I founded The First Light Institute of Photography, a non-profit organization, as a platform for education for unprivileged students who could never afford to have any form of education. I started offering affordable photography classes and workshops for hundreds of aspiring photography students. Later, I created a One to One photography workshop which is personalized for adult students coming from all around the world to Dhaka. The earnings from these photography classes and workshops go back into the school to support free education for young impoverished children and older students usually living in rural areas who have no resources to continue their education due to lack of funds or materials.
Three years ago, I set up a branch of First Light to educate unprivileged children under a tree with 30 young students. Then I built a school building and now I am building an extension for the students, as there are currently 160 poor children who get free education up to class 5. There are 10 teachers employed who receive monthly wages and training. The students come from eight different villages that have an entirely uneducated adult population working as day laborers and small craftspeople. These children will be the first generation to ever be educated in this region.
In addition, I personally oversee the education of 500 unprivileged children who are continuing their education through my offered scholarships. Establishing The First Light Institute of Photography has led me to many other photography ideas and humanitarian projects which are still evolving.
You are a wonderful storyteller, both in pictures and through the short text that you share. How do you go about finding the stories you want to focus on?

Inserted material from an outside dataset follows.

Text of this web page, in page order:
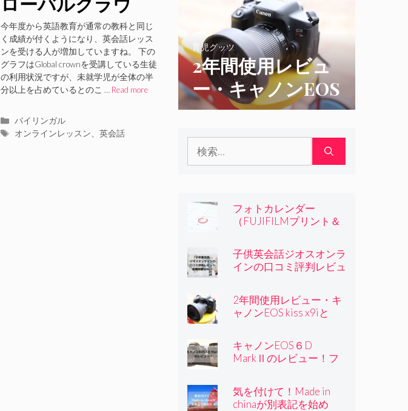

With every picture you take, you enter into a space that is unknown to you as a photographer. In the beginning, it feels like forbidden territory, a place you are not supposed to enter surrounded by borders of privacy you are not supposed to cross. You, the photographer, are there at a factory, an old age home, or a brothel with your simple black bag hanging from your shoulder, eyeing everything around you as you are eyed by the people there.
The first days following these intrusions I never take pictures because they would not be good. I wouldn’t know the people I met; I wouldn’t understand the place I had just entered so my photography would be stale and meaningless. But there is always that moment when it feels completely natural to open that bag. However, there is no way of telling why it comes. Suddenly, I have a friendly conversation, or the afternoon light makes everybody around me relaxed and mellow, or someone looks at me in a trusting, yet familiar way.
[continued] Then I take out my camera, and for me and everybody around me, it is the most natural thing to do. There is consent. People don’t accuse me or reject me or pose in unnatural ways. They are just there, doing what they normally do. Then I click away, and it feels like a conversation, a conversation between me and the people, between me and the location, between me and the light, between me and the souls that make this place alive. In such moments a landscape becomes a soulscape.
Afterward, life where I am working becomes trivial again, and the next day everybody asks for their photographs. There is no difference if the people are girls from a brothel, children who work in a factory, or farmers from the countryside. But these little exchanges bring us closer to each other, and the ties between us, which started with small talk and conversation and continued with the first pictures I took, will begin to become deeper and more meaningful, and so will the pictures I take.
The closer I get to them and the deeper our friendship becomes, the simpler my photography gets. I am no longer looking for special angles or artistic points of views; I just open myself to these people, take a good look, frame, and wait for the right moment. When I head home, I have all the moments that I missed in my head, and they will become my source of inspiration in the days to come.